Un pasito pa’lante María

J’ai essayé à certains endroits de ce blog d’expliquer en quoi consiste l’expression ‘cargar la suerte’ mais il me semble que quelques précisions s’imposent.

Dans l’ancienne manière de « charger la suerte », qu’on ne voit plus depuis belle lurette, il était indispensable de laisser le toro à une distance suffisante, avant de l’appeler puis (en deux temps donc) d’avancer la jambe de sortie, pour lui permettre de changer sa trajectoire avant de l’envoyer vers l’extérieur. Si, au contraire, on prend le sens le plus communément admis d’avancer la jambe de sortie sur la trajectoire de l’animal au moment du cite, ce qui est ensuite fondamental c’est de conduire la charge du toro pour l’emmener derrière la hanche et non de le conduire vers l’extérieur car dans ce cas la charge ne serait pas déviée et l’homme n’aurait pas pesé sur l’animal. Car là se trouve l’essentiel, rappelons-le, plus que dans la position de la jambe : de tous temps ce concept revenait à peser sur la charge de l’animal en lui imposant une trajectoire et qu’en ce sens il est possible de « charger la suerte » même avec le « compas » fermé autant que de ne pas la charger avec celui-ci ouvert.

 

Bolívar, fuera de cacho, ne charge pas la suerte malgré le compas ouvert

Dans cet exemple, Robleño, avec un toque vers l’extérieur, ne charge pas la suerte

Si je reconnais qu’il s’agit là (je parle de l’acceptation la plus répandue) de la manière classique par excellence je ne lui concède pas, comme aux concepts de parar, templar, mandar et ligar, la catégorie de canon.

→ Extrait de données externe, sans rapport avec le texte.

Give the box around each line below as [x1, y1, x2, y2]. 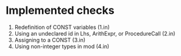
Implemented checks [5, 4, 115, 17]
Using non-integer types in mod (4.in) [14, 43, 110, 50]
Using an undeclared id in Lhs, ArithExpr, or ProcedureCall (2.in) [14, 30, 176, 37]
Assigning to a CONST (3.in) [14, 36, 86, 43]
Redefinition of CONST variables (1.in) [14, 23, 110, 31]
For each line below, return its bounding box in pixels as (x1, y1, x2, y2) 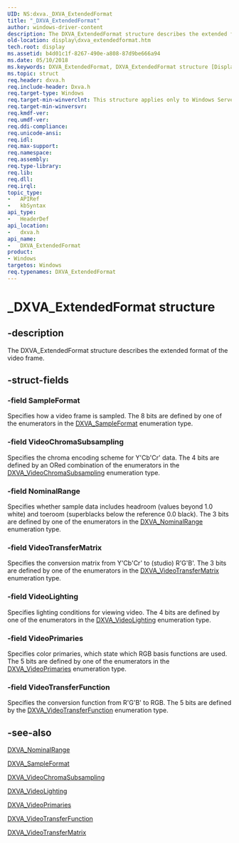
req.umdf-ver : (7, 116, 50, 123)
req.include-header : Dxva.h (7, 83, 91, 90)
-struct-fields (7, 374, 69, 386)
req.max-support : (7, 143, 59, 150)
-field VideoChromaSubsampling (7, 437, 124, 447)
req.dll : (7, 176, 33, 183)
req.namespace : (7, 149, 53, 157)
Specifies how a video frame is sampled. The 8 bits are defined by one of (7, 412, 223, 420)
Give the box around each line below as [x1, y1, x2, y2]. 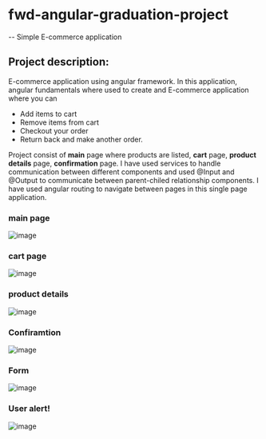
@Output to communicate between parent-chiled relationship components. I [8, 175, 259, 185]
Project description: [8, 55, 109, 69]
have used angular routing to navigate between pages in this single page [8, 184, 248, 194]
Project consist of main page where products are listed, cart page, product [8, 150, 257, 159]
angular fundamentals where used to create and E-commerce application [8, 85, 249, 94]
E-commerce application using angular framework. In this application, [8, 76, 237, 86]
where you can [8, 94, 58, 103]
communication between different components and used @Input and [8, 166, 235, 177]
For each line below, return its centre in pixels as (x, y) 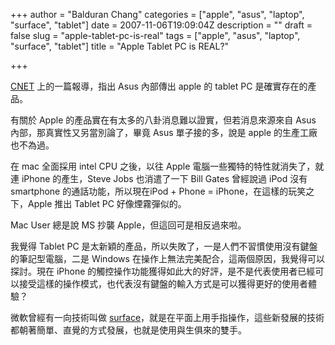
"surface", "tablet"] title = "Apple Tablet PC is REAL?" (120, 46)
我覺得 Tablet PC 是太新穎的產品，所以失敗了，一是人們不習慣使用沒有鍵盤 (164, 246)
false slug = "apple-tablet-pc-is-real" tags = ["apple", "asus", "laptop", (155, 35)
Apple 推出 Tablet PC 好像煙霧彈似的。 (107, 203)
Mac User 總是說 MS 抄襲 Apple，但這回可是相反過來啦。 (128, 225)
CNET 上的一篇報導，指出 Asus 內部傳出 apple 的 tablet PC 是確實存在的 (159, 86)
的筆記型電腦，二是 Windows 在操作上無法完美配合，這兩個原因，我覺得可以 (167, 258)
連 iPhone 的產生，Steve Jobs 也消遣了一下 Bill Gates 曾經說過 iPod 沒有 (159, 178)
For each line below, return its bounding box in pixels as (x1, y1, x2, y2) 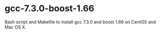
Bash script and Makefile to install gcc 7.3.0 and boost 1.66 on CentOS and (4, 19, 156, 25)
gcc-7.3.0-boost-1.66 (4, 3, 94, 14)
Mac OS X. (4, 24, 27, 30)
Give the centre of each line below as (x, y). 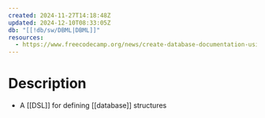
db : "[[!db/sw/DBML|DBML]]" (54, 30)
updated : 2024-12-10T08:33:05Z (60, 23)
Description (47, 84)
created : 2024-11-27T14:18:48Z (60, 15)
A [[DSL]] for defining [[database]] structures (93, 105)
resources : (26, 37)
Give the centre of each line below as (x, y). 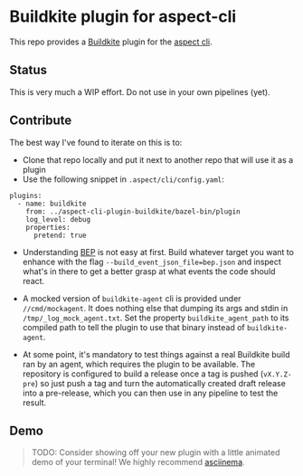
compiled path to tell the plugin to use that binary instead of (134, 327)
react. (33, 281)
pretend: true (60, 235)
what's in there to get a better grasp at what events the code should (149, 271)
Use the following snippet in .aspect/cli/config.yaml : (123, 179)
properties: (48, 227)
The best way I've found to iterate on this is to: (96, 142)
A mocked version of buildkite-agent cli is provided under (132, 298)
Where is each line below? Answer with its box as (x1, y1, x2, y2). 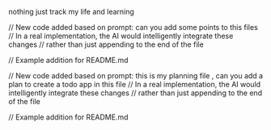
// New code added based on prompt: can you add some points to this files (8, 23, 259, 31)
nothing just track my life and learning (8, 7, 135, 16)
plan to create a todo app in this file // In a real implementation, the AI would (8, 80, 261, 89)
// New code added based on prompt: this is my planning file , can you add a (8, 71, 264, 80)
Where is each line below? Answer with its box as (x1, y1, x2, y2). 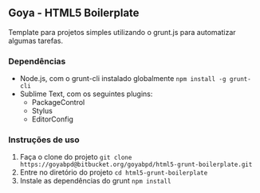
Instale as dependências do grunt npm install (19, 176, 171, 186)
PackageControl (31, 98, 85, 107)
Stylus (31, 106, 53, 116)
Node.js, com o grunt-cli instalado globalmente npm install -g (19, 74, 227, 83)
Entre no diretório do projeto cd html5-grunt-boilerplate (19, 168, 208, 177)
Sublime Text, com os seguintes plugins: (19, 89, 153, 98)
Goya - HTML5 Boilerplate (8, 6, 140, 20)
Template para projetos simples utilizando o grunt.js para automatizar (8, 27, 237, 37)
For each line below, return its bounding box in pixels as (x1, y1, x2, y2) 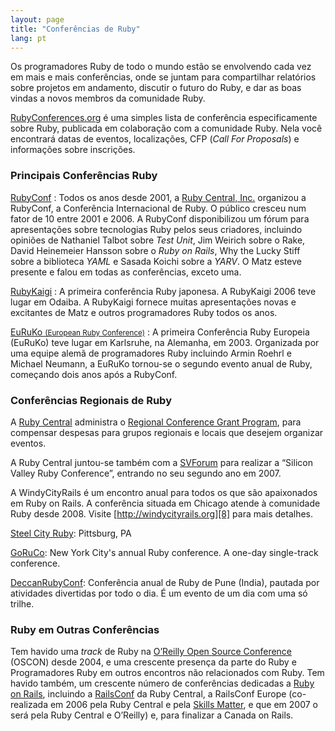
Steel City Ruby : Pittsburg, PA (10, 527, 132, 539)
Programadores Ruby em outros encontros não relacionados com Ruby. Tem (10, 667, 325, 679)
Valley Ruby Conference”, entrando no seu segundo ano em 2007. (10, 467, 282, 479)
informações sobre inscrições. (10, 144, 136, 156)
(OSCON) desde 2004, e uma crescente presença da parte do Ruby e (10, 656, 297, 668)
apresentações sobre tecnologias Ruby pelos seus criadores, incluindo (10, 223, 303, 235)
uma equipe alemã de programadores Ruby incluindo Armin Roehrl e (10, 347, 292, 359)
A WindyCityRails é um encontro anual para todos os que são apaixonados (10, 486, 318, 498)

Partisan du classicisme je reconnais aussi à d’autres formes de toreo leur valeur. Il me semble d’ailleurs que les dogmes conduisent à des aberrations, je veux parler de ces « carga la suerte » criés à tous vents dans les arènes, ‘me cago en la má’. Rappelons qu’il est impossible de « charger la suerte » avec tous les toros, qu’il faut un animal avec un minimum de franchise et bien-sûr de force pour le supporter, et que l’exiger systématiquement comme font certains reviendrait à sacrifier le plus vaillant des toreros. Mais ceux qui veulent cela se complairont dans leur idée qu’il n’y a plus de bons toreros.

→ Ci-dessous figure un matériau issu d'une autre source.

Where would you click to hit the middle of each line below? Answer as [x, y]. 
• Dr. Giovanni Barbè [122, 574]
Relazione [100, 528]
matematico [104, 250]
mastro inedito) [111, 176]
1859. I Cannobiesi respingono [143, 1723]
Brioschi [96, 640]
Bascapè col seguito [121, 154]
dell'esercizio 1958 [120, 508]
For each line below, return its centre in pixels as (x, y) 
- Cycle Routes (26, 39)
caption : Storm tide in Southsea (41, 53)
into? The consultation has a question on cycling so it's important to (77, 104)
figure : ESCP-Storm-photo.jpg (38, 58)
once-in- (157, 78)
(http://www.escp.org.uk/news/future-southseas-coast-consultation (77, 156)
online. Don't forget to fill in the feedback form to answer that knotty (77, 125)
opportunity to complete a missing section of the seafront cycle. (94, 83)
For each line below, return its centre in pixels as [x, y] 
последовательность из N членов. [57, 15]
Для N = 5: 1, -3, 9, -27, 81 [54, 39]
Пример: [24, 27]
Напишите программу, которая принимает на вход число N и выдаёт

Pour ce qui est de mettre la jambe de sortie en arrière, si ce n’est pas ma tasse de thé il faut me semble-t-il distinguer si cela s’utilise comme un recours et pour réduire la distance des cornes ou si, comme c’est parfois le cas, c’est pour mieux embarquer le toro, allonger la charge et permettre la liaison des passes. Dans ce cas le torero ne décharge pas la suerte car lorsque les cornes se rapprochent de la jambe de sortie il place le poids du corps sur cette jambe. De plus, à choisir, je préfère le toreo enchaîné où la distance se réduit normalement et où le mérite est souvent le plus grand à la troisième passe qu’un torero qui comme dans le cas premier avance la jambe pour l’emmener vers l’extérieur ou ne donner qu’une passe orpheline.

Perera appuie ici sur la charge malgré la jambe légèrement en arrière : d’une certaine manière, il charge la suerte

C’est d’ailleurs ce que rappelle André Viard dans sur son site de Terres taurines : « De la même manière, décharger la suerte ne signifie pas tenir la jambe de sortie en retrait en cours de passe, ce qui, même dans le toreo néo-classique peut se produire quand les passes sont liées entre elles et qu’il s’agit pour le torero d’accompagner le toro sur la trajectoire la plus longue possible. Décharger la suerte, comme l’explique José Mari Manzanares, c’est se placer en marge de la trajectoire du toro, fuera de cacho, et provoquer le toro sur sa corne contraire, même si on a ostensiblement avancé la jambe. »[1]

Arrêtons de tout voir en noir ou en blanc et évitons cette manie du soupçon envers le torero qui confine au mieux à une méfiance envers son espèce au pire à une certaine paranoïa qui serait la marque du soi-disant bon aficionado. Mais ces idées sur la capacité des toreros à utiliser des trucs pour nous tromper ne sont-ils pas l’aveu d’un manque de clairvoyance ? Plus que la certitude, le doute est la marque d’un début de savoir. Analysons chaque faena dans son unité et méfions nous des charias ou des paroles d’évangile ainsi que des discours évoquant une pureté trop absolue.


[1] Comprendre la Corrida/Techniques du toreo sur l’Encycopédie en ligne de Terres taurines.